Miss Daisy had nothing at home to eat and no method of cooking anything if she did. So Mary Beth put some casserole and corn bread on the grill, and we packed some water bottles and drove Miss Daisy home. I offered to take her to a store but she said she didn’t like canned food. She was instructed to stop the next day and have dinner. We were having Linda Field and her daughter Suzie over anyway. They had given me the gas from their broken generator, so we grilled them a nice chicken dinner.

 

Miss Daisy didn’t show, so Maggie and I broke curfew (probably not the last time she’ll do that) and brought a plate of chicken and sweet potato casserole over to Miss Daisy.

 

While there, I noticed her only source of light - a flashlight - seemed low on power. Miss Daisy explained that she can’t sleep in the dark, so the flashlight is her nightlight. I left her our flashlight.

 

Each night has been the same, as Miss Daisy’s apartment complex still is without power. I think there is a definite socioeconomic aspect to these power grids. The hospital, FAU and the mall were the first to be back on line. Dixie Manors, a low-income housing complex near Miss Daisy is still without power, three blocks from FAU.

 

Gasoline was nearly impossible to find. Rumors were flying about where stations might be open and pumping the liquid needed to fuel generators and people’s cars. I took stock on the third day and realized we had one day’s gas left. Efforts to siphon our Expedition failed, and MB came out and told me we were out of propane. Great job of preparation by me. I had forgotten to get propane and was reluctant to store too much gas in our garage.

 

A strange feeling crept into my stomach. It was just a twinge of panic. We had a lot of frozen food that would spoil, nothing with which to cook and the radio was saying power may not be restored until mid-November.

 

We needed to make a gas run and soon. My neighbor Chuck had sat in line for seven hours and was limited to $20 in gas. That wouldn’t cut it. I decided to head for Vero Beach. It was a two-hour drive, so I would burn four hours of gas, but I heard there were no lines or limits. My neighbors all brought their empty gas cans, and we loaded up the Expedition. My pickup was near empty.

 

One neighbor took me aside and whispered, “Take your wife and kids to the beach.”

 

Lenny is considered a little eccentric, but he was the only one nice enough to suggest that transporting 18 containers of various designs, filled with gasoline wasn’t the safest thing a father of four could be doing. He told me it was a bad idea.
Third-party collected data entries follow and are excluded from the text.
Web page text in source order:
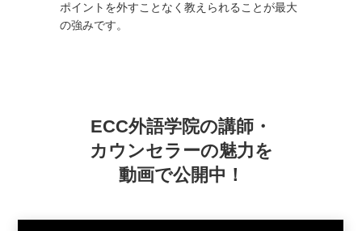
ポイントを外すことなく教えられることが最大
の強みです。
ECC外語学院の講師・
カウンセラーの魅力を
動画で公開中！
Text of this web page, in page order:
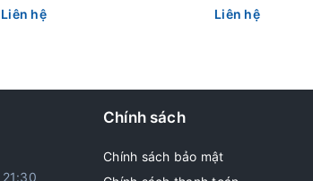
Liên hệ
Liên hệ
Chính sách
Chính sách bảo mật
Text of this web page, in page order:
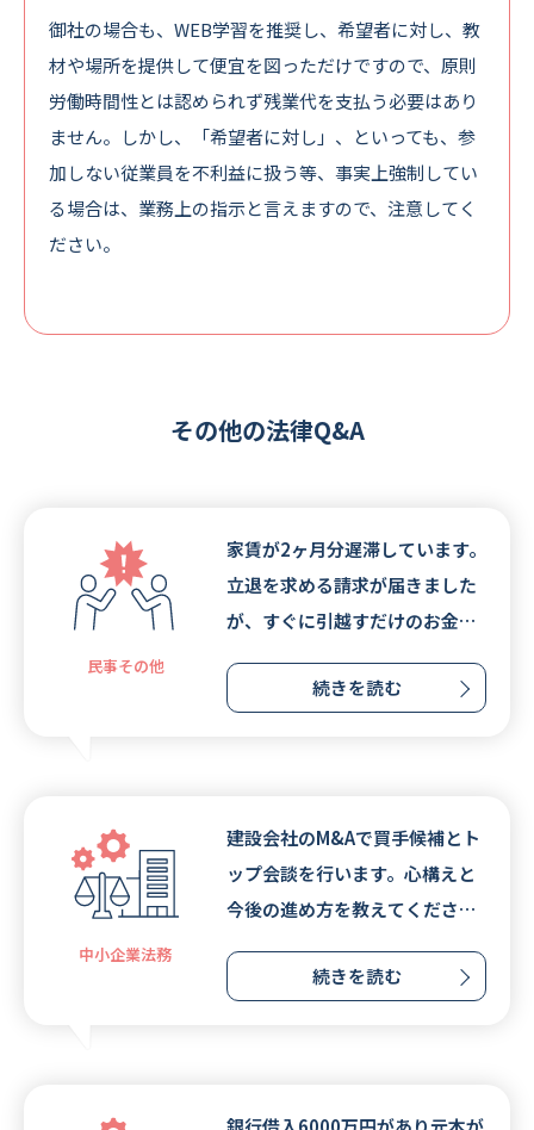
御社の場合も、WEB学習を推奨し、希望者に対し、教
材や場所を提供して便宜を図っただけですので、原則
労働時間性とは認められず残業代を支払う必要はあり
ません。しかし、「希望者に対し」、といっても、参
加しない従業員を不利益に扱う等、事実上強制してい
る場合は、業務上の指示と言えますので、注意してく
ださい。
その他の法律Q&A
民事その他
家賃が2ヶ月分遅滞しています。
立退を求める請求が届きました
が、すぐに引越すだけのお金が
続きを読む
中小企業法務
建設会社のM&Aで買手候補とト
ップ会談を行います。心構えと
今後の進め方を教えてくださ
続きを読む
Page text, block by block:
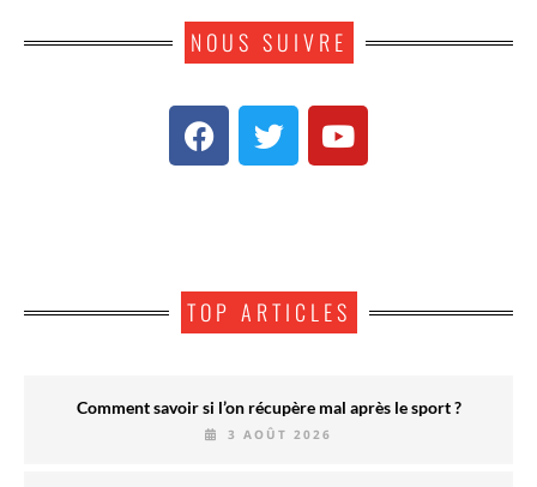
NOUS SUIVRE
TOP ARTICLES
Comment savoir si l’on récupère mal après le sport ?
3 AOÛT 2026

I said it wasn’t my first...hadn’t he seen me coach?

 

Armed with a ham sandwich, a drink and Lenny’s seed of fear planted firmly in my gut, I headed up I-95. At Port St. Lucie, I exited and found two stations pumping gas, each with about 20 cars in line. I pulled in and was told it was a three-container limit. But the place was a zoo, and I was lost in the middle pumps so I just filled cans as fast as I could.

 

After I got eight filled, I felt a tap on my shoulder. A big State Trooper (are there any small ones?) asked me how many I had done. The truth is always better so I stuttered “e e e eight,” and he told me to hit the road.

 

Twenty miles later, I was in Fort Pierce at a Racetrack station with another 20-car line, but no container limit. I finished my last 10 and headed for the Wal-Mart to fill Linda and my propane tanks.

 

Loaded with enough combustible material to blow me sky high, I headed South again.

 

The ride gave me a lot of time to think about our situation. I reflected on our good fortune in comparison to the people in New Orleans and Alabama. But even though our area is not as bad, it is devastating for thousands of people. My neighbors and I have generators and chain saws. We have roofs, some damaged, over our heads, and for the most part, our homes survived. But the poorer class of people who make up so much more of our country’s population than Washington, and our society in general, care to admit, pay a much steeper price than any of our homeowners’ hurricane deductions.

 

There are poor people who work hard and live in substandard housing whose homes didn’t fare as well. I hope their kids are happily roasting marshmallows, but I doubt it.

 

Those people need to be remembered in our prayers each night.

 

Once I got out of the county on my gas run, a peaceful feeling returned. I then realized how stressful just being in the area affected by the storm felt to me. Doing whatever you needed to help your family became more than just having a job and providing for your kids first. The pictures of “looters” in New Orleans flashed through my mind, and I realized that if my family’s survival depended on me taking something from an abandoned Wal-Mart...I know what I would do.

 

As I drove home more carefully than ever before, and observed a large number of pickups filled with gas cans, the chorus of Springsteen’s Devils And Dust played in my head:

 

I got God on my side

I’m just trying to survive

What if what you do to survive

Kills the things you love

Fear’s a powerful thing

It can turn your heart black, you can trust

It’ll take your God filled soul

And fill it with devils and dust

 

Everyone needs to think about what they do to survive.

 

Today, the weather is still mercifully cool, and more houses should get power restored. St. Jude’s is the only school in Palm Beach County holding classes - much to the disappointment of Luke and Maggie. FAU is set to reopen on Wednesday.

 

The storm has passed.

 

KC

 

Previous Entries

When You're Alone (10/11/05)

Another Beginning, a New Beginning, Never Forgetting (9/12/05)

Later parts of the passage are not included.